И она смеется заливисто и звонко, как всегда. А мне и в голову не приходит, что мама приехала налегке, потому как не планирует задержаться у нас даже на сутки…
– …и вот я бросаю букет Пьеру в лицо со словами «Убирайся к своей тренерше по дайвингу с четвертым размером, если тело в костюме для погружения способно тронуть твой ум больше, чем необъятная вселенная внутри меня!» Вот так-то!
– Какая точная цитата… Но по-моему, вы писали про Махди, – замечает Лиля.
Каким-то чудом ей удается сохранить ниточку между всеми частями раздробленного маминого рассказа.
– Махди? О, эта песенка давно уже спета! – отмахивается мама. – После того, как он меня бросил, я повстречала Пьера – собственно, там же, в Париже. Или я сперва повстречала его, а уже потом… Неважно! А где я писала?
– Мы получили письмо.
– Ах, письмо! Я отправила его больше месяца назад.
– Ты не поставила дату, мам.
– Ну, милая, а печать на лицевой стороне конверта тебе зачем? Там как раз все указано, и не нужно тратить чернила на какие-то даты. Ты же знаешь, я не люблю все эти ваши… числа! – Она брезгливо кривит лицо. – Какая разница, какой сегодня день, какой год? Это все неважно! Важнее то, что мы с вами сейчас… О! Книжный магазинчик! Обожаю книжные магазинчики!
Мамино настроение вновь становится приподнятым. Такие резкие перемены немного настораживают, но я не подаю вида – не желаю портить нашу встречу.
– Заглянем? Конечно, заглянем, куда нам торопиться!

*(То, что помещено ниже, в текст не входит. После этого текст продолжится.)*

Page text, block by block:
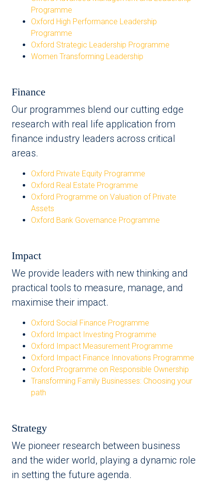
Programme
Oxford High Performance Leadership
Programme
Oxford Strategic Leadership Programme
Women Transforming Leadership
Finance
Our programmes blend our cutting edge
research with real life application from
finance industry leaders across critical
areas.
Oxford Private Equity Programme
Oxford Real Estate Programme
Oxford Programme on Valuation of Private
Assets
Oxford Bank Governance Programme
Impact
We provide leaders with new thinking and
practical tools to measure, manage, and
maximise their impact.
Oxford Social Finance Programme
Oxford Impact Investing Programme
Oxford Impact Measurement Programme
Oxford Impact Finance Innovations Programme
Oxford Programme on Responsible Ownership
Transforming Family Businesses: Choosing your
path
Strategy
We pioneer research between business
and the wider world, playing a dynamic role
in setting the future agenda.
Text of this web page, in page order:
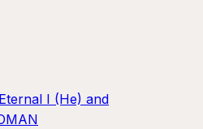
Eternal I (He) and
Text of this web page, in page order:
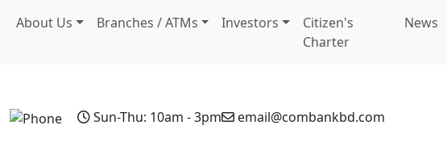
About Us Branches / ATMs Investors
Citizen's
Charter
News
Sun-Thu: 10am - 3pm email@combankbd.com
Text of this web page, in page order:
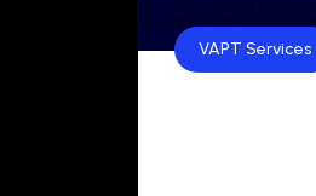
VAPT Services
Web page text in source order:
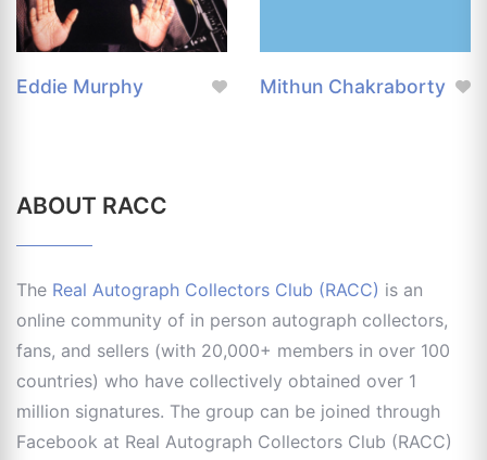
Eddie Murphy Mithun Chakraborty
ABOUT RACC
The Real Autograph Collectors Club (RACC) is an
online community of in person autograph collectors,
fans, and sellers (with 20,000+ members in over 100
countries) who have collectively obtained over 1
million signatures. The group can be joined through
Facebook at Real Autograph Collectors Club (RACC)
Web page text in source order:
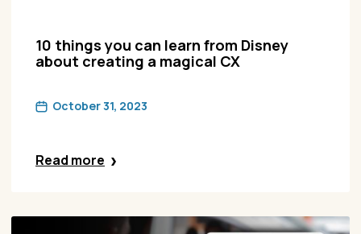
10 things you can learn from Disney
about creating a magical CX
October 31, 2023
Read more
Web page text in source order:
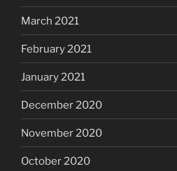
March 2021
February 2021
January 2021
December 2020
November 2020
October 2020
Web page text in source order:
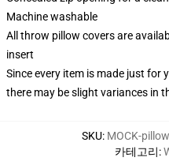
Machine washable
All throw pillow covers are
insert
Since every item is made just for
there may be slight variances in
SKU: MOCK-
카테고리:
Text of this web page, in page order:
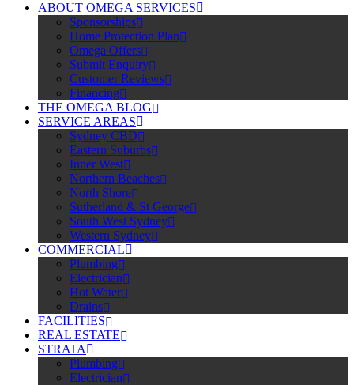
ABOUT OMEGA SERVICES
Sponsorships
Home Protection Plan
Omega Offers
Submit Enquiry
Customer Reviews
Financing
THE OMEGA BLOG
SERVICE AREAS
Sydney CBD
Eastern Suburbs
Inner West
Northern Beaches
North Shore
Sutherland & St George
South West Sydney
Western Sydney
COMMERCIAL
Plumbing
Electrician
Hot Water
Drains
FACILITIES
REAL ESTATE
STRATA
Plumbing
Electrician
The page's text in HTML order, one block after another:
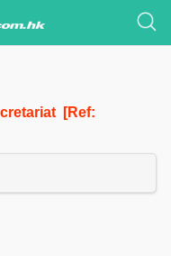
[Ref:
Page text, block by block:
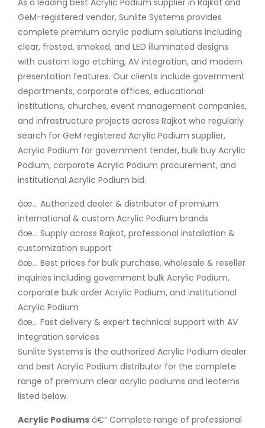
As a leading best Acrylic Podium supplier in Rajkot and
GeM-registered vendor, Sunlite Systems provides
complete premium acrylic podium solutions including
clear, frosted, smoked, and LED illuminated designs
with custom logo etching, AV integration, and modern
presentation features. Our clients include government
departments, corporate offices, educational
institutions, churches, event management companies,
and infrastructure projects across Rajkot who regularly
search for GeM registered Acrylic Podium supplier,
Acrylic Podium for government tender, bulk buy Acrylic
Podium, corporate Acrylic Podium procurement, and
institutional Acrylic Podium bid.
âœ… Authorized dealer & distributor of premium
international & custom Acrylic Podium brands
âœ… Supply across Rajkot, professional installation &
customization support
âœ… Best prices for bulk purchase, wholesale & reseller
inquiries including government bulk Acrylic Podium,
corporate bulk order Acrylic Podium, and institutional
Acrylic Podium
âœ… Fast delivery & expert technical support with AV
integration services
Sunlite Systems is the authorized Acrylic Podium dealer
and best Acrylic Podium distributor for the complete
range of premium clear acrylic podiums and lecterns
listed below.
Acrylic Podiums â€“ Complete range of professional
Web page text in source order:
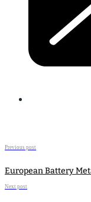
Previous post
European Battery
Next post
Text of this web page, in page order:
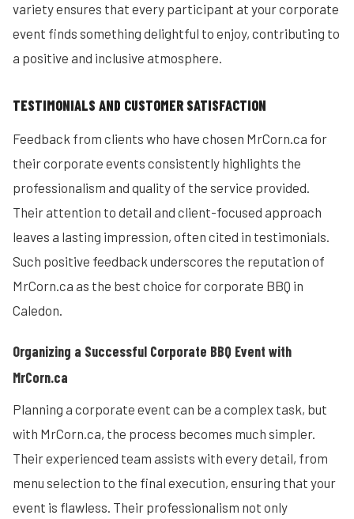
variety ensures that every participant at your corporate
event finds something delightful to enjoy, contributing to
a positive and inclusive atmosphere.
TESTIMONIALS AND CUSTOMER SATISFACTION
Feedback from clients who have chosen MrCorn.ca for
their corporate events consistently highlights the
professionalism and quality of the service provided.
Their attention to detail and client-focused approach
leaves a lasting impression, often cited in testimonials.
Such positive feedback underscores the reputation of
MrCorn.ca as the best choice for corporate BBQ in
Caledon.
Organizing a Successful Corporate BBQ Event with
MrCorn.ca
Planning a corporate event can be a complex task, but
with MrCorn.ca, the process becomes much simpler.
Their experienced team assists with every detail, from
menu selection to the final execution, ensuring that your
event is flawless. Their professionalism not only
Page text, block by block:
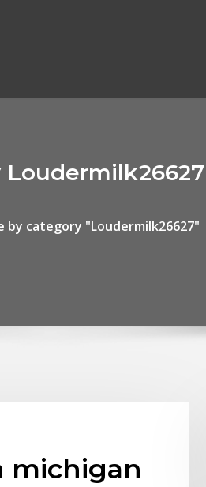
Loudermilk26627
by category "Loudermilk26627"
michigan
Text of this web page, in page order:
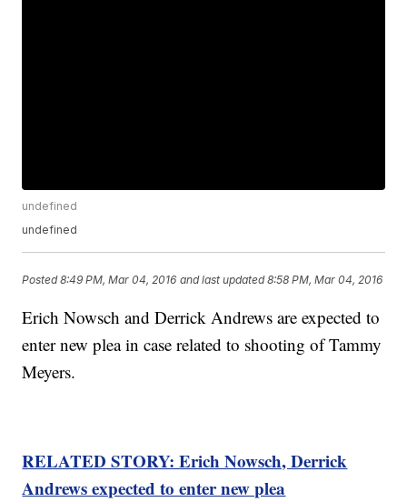
undefined
undefined
Posted8:49 PM, Mar 04, 2016 and last updated 8:58 PM, Mar 04, 2016
Erich Nowsch and Derrick Andrews are expected to
enter new plea in case related to shooting of Tammy
Meyers.
RELATED STORY: Erich Nowsch, Derrick
Andrews expected to enter new plea
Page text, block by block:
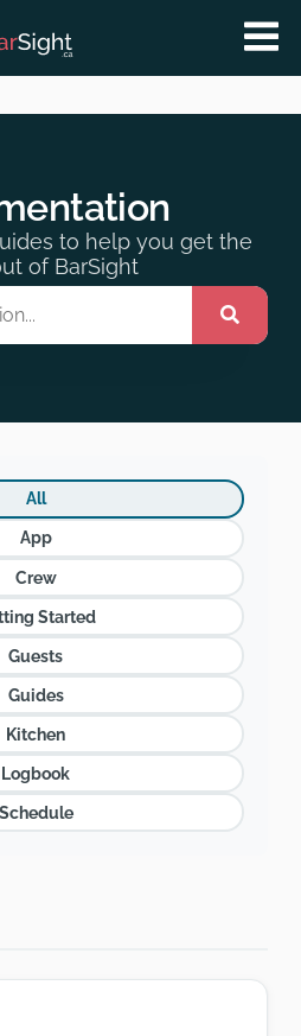
to help you get the
of BarSight
All
App
Crew
Started
Guests
Guides
Kitchen
Logbook
Schedule

Мама дергает за ручку раньше, чем получает наше с Лилей согласие, а я и вовсе с тоской вспоминаю оставшийся дома обед, по которому уже успела соскучиться.

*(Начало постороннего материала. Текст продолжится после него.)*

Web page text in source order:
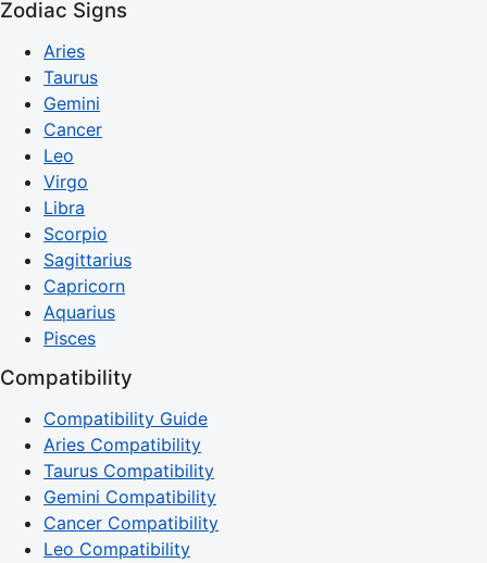
Zodiac Signs
Aries
Taurus
Gemini
Cancer
Leo
Virgo
Libra
Scorpio
Sagittarius
Capricorn
Aquarius
Pisces
Compatibility
Compatibility Guide
Aries Compatibility
Taurus Compatibility
Gemini Compatibility
Cancer Compatibility
Leo Compatibility
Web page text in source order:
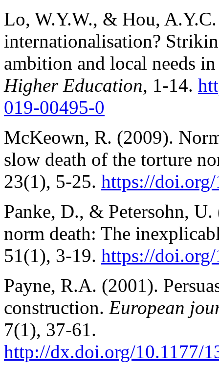
Lo, W.Y.W., & Hou,
internationalisation?
ambition and local needs
Higher Education, 1-14.
019-00495-0
McKeown, R. (2009).
slow death of the torture
23(1), 5-25. https://
Panke, D., & Petersohn,
norm death: The
51(1), 3-19. https://
Payne, R.A. (2001).
construction. European
7(1), 37-61.
http://dx.doi.org/10.1177/
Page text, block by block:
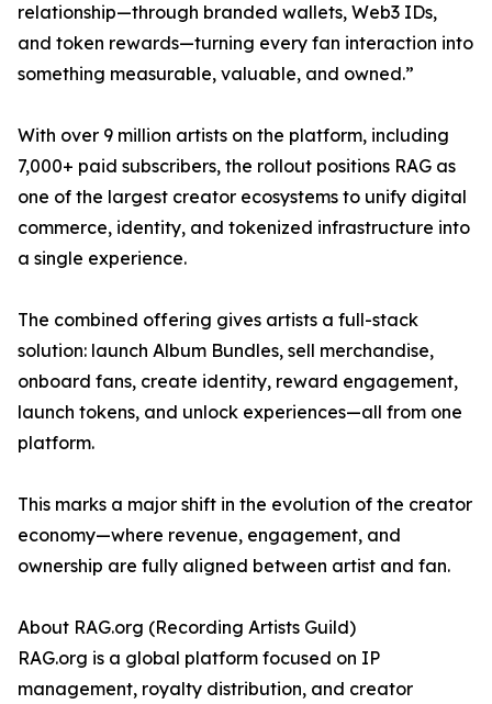
relationship—through branded wallets, Web3 IDs,
and token rewards—turning every fan interaction into
something measurable, valuable, and owned.”
With over 9 million artists on the platform, including
7,000+ paid subscribers, the rollout positions RAG as
one of the largest creator ecosystems to unify digital
commerce, identity, and tokenized infrastructure into
a single experience.
The combined offering gives artists a full-stack
solution: launch Album Bundles, sell merchandise,
onboard fans, create identity, reward engagement,
launch tokens, and unlock experiences—all from one
platform.
This marks a major shift in the evolution of the creator
economy—where revenue, engagement, and
ownership are fully aligned between artist and fan.
About RAG.org (Recording Artists Guild)
RAG.org is a global platform focused on IP
management, royalty distribution, and creator
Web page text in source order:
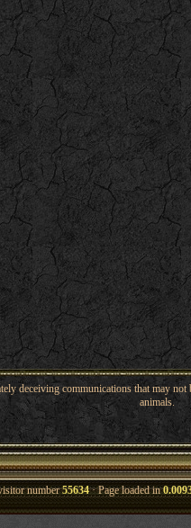
deceiving communications that may
animals.
number55634· Page loaded in
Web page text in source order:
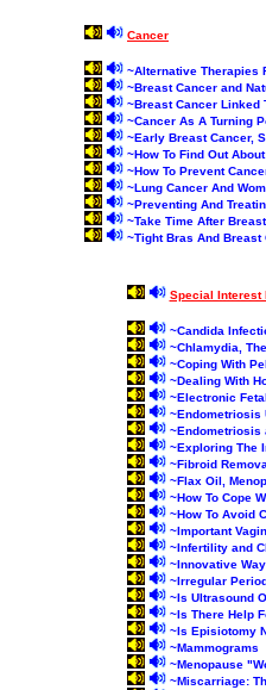
Cancer
~Alternative Therapies
~Breast Cancer and
~Breast Cancer Linked
~Cancer As A Turning
~Early Breast Cancer,
~How To Find Out
~How To Prevent
~Lung Cancer And
~Preventing And
~Take Time After
~Tight Bras And Breast
Special Interest
~Candida
~Chlamydia,
~Coping With
~Dealing With
~Electronic
~Endometriosis
~Endometriosis
~Exploring The
~Fibroid
~Flax Oil,
~How To Cope
~How To Avoid
~Important
~Infertility and
~Innovative
~Irregular
~Is Ultrasound
~Is There Help
~Is Episiotomy
~Mammograms
~Menopause
~Miscarriage:

– Какую литературу вы ей читаете? – спрашивает мама так же громко и задорно, как разговаривала на улице, отчего на нас оборачиваются немногочисленные посетители магазина.
– Мам, это мальчик.
– Ох, простите! Почему-то была уверена, что у меня внучка. В нашей родословной уже поколений пять мальчишек не рождалось.
Она направляется к полкам с детскими книжками – большими, яркими и крайне тонкими. Берет одну, листает.
– Ну, так что?
Я не тороплюсь с ответом.
– Ну…
– «Маленького принца», например, – в очередной раз выручает Лиля и помимо всего прочего берет на себя неблагосклонную мамину реакцию.
– Ой, как нехорошо, – отзывается та, внезапно понизив голос. – Вы что, хотите, чтобы он вырос… отсталым? Или, что еще хуже… кхм…голубым?
– Мама, ты что! – ужасаюсь я. – Как это вообще связано?